D. Imman composed the soundtrack and film's score marking the second collaboration with Prabhu Deva after Pon Manickavel. The entire soundtrack album was released on 17 July 2022 after the film's release.

Track listing
| No. | Title | Singer(s) | Length |
|---|---|---|---|
| 1. | "Master Oh My Master" | Benny Dayal | 4:22 |
| 2. | "Enakku Mattum Yean Yean" | Nakash Aziz | 4:15 |
| 3. | "Abacca Darru" | Adithya Suresh, Sahana | 3:50 |
| 4. | "Thangamey" (Version I) | Sean Roldan | 4:37 |
| 5. | "Kinguda" (Additional lyrics and Rap by MC Rude) | Diwakar, MC Rude | 3:36 |
| 6. | "Thangamey" (Version II) | Pradeep Kumar | 4:37 |
| 7. | "Mind Sanity" (Instrumental) | - | 3:35 |
| 8. | "Abandonment" (Instrumental) | - | 2:10 |
| 9. | "Kids Party" (Instrumental) | - | 3:26 |
| 10. | "The Genie" (Instrumental) | - | 1:05 |
| 11. | "Thangamey" (Instrumental) | - | 4:37 |

==Release and reception==
The film released in theatres on 15 July 2022.

M. Suganth of The Times of India rated the film 2.5 out of 5 and wrote that "If the film works to the extent it does, it is mainly due to the two leads.
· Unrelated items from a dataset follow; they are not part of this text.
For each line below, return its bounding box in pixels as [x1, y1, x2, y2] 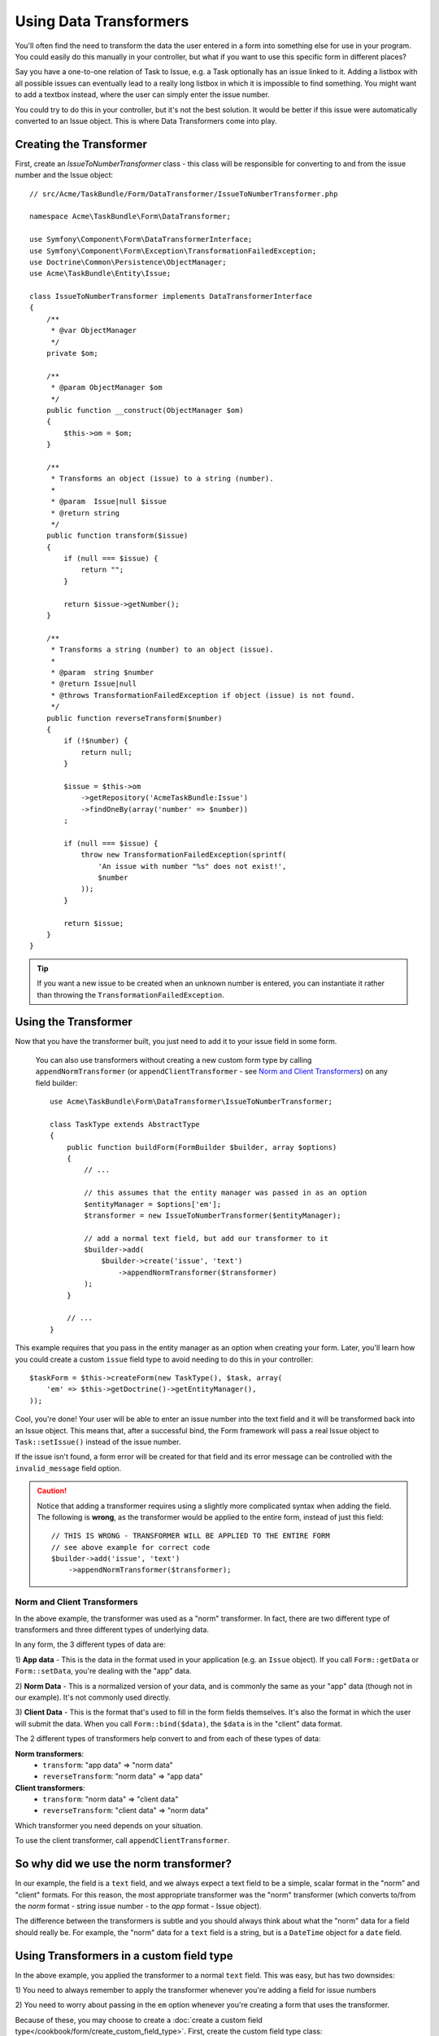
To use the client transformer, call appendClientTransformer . [15, 1836, 231, 1845]
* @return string [50, 508, 120, 517]
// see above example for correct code [51, 1542, 211, 1551]
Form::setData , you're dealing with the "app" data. [15, 1666, 192, 1676]
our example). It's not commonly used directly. [15, 1692, 171, 1702]
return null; [80, 748, 133, 757]
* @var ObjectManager [50, 326, 137, 336]
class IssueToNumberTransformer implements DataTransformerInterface [29, 292, 313, 301]
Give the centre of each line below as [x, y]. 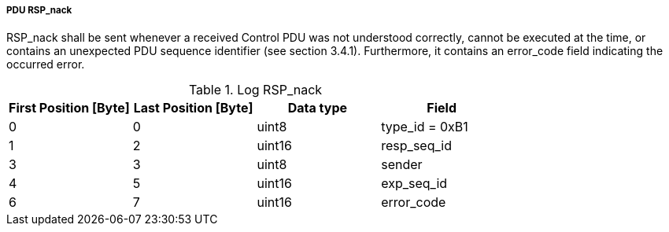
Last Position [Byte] [193, 108]
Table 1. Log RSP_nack [255, 90]
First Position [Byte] [69, 108]
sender [402, 165]
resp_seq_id [416, 146]
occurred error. [46, 64]
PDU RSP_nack [39, 10]
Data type [318, 108]
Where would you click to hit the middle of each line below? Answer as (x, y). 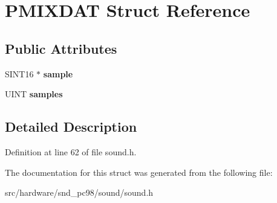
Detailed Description (71, 127)
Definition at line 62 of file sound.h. (71, 151)
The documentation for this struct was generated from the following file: (139, 172)
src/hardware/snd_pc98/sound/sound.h (79, 192)
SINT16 (19, 73)
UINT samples (34, 94)
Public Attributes (61, 48)
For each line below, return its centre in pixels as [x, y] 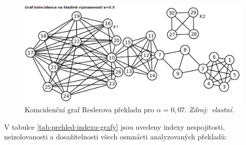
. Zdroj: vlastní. [209, 110]
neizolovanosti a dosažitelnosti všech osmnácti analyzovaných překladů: [116, 137]
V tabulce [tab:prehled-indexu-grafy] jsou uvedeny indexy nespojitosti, [115, 126]
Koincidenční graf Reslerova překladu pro [89, 110]
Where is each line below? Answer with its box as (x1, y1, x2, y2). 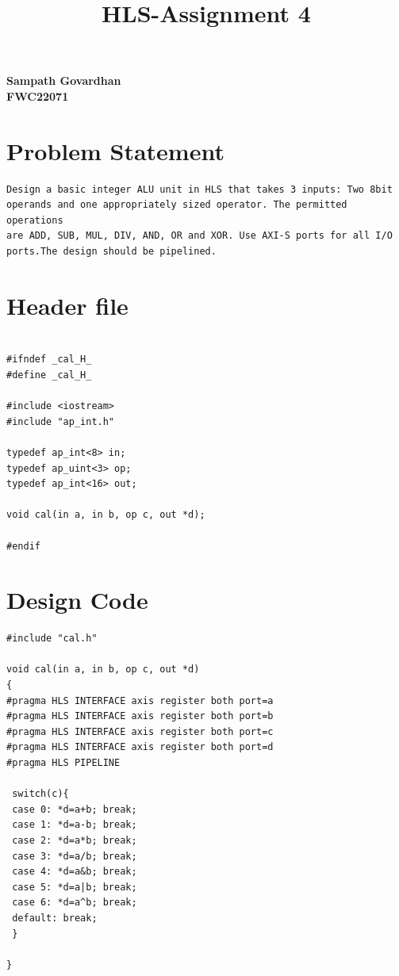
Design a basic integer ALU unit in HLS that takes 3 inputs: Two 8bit (6, 183, 393, 195)
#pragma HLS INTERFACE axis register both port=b (6, 710, 274, 722)
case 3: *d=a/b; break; (12, 850, 137, 862)
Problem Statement (6, 134, 224, 166)
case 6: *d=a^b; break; (12, 897, 137, 909)
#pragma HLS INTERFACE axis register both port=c (6, 725, 274, 737)
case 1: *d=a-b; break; (12, 819, 137, 831)
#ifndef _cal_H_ (6, 354, 92, 366)
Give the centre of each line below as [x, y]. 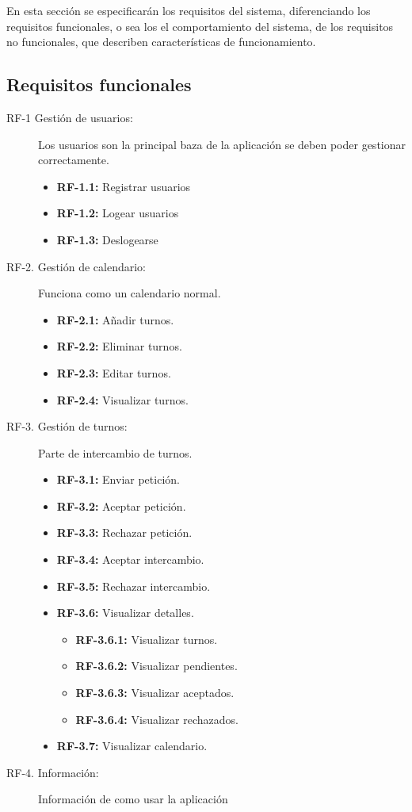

Prabhudeva, who has often shown a flair for comedy, tries to elevate the material by giving his all, while Ashwath scores in the emotional moments, especially his monologue in the climax". Navein Darshan of Cinema Express gave 3.5 out of 5 stars and opined that "Fun-filled visuals and ideas make up for the sobby parts of this overly melodramatic film".

Dina Thanthi critic wrote that "The initial scenes of the film are creating a lot of anticipation. The following scenes don't make up for it." .Ananda Vikatan critic gave a mixed review.Zee News critic stated that " jolly ride with kids." Dinamalar critic gave 3 out of 5 rating.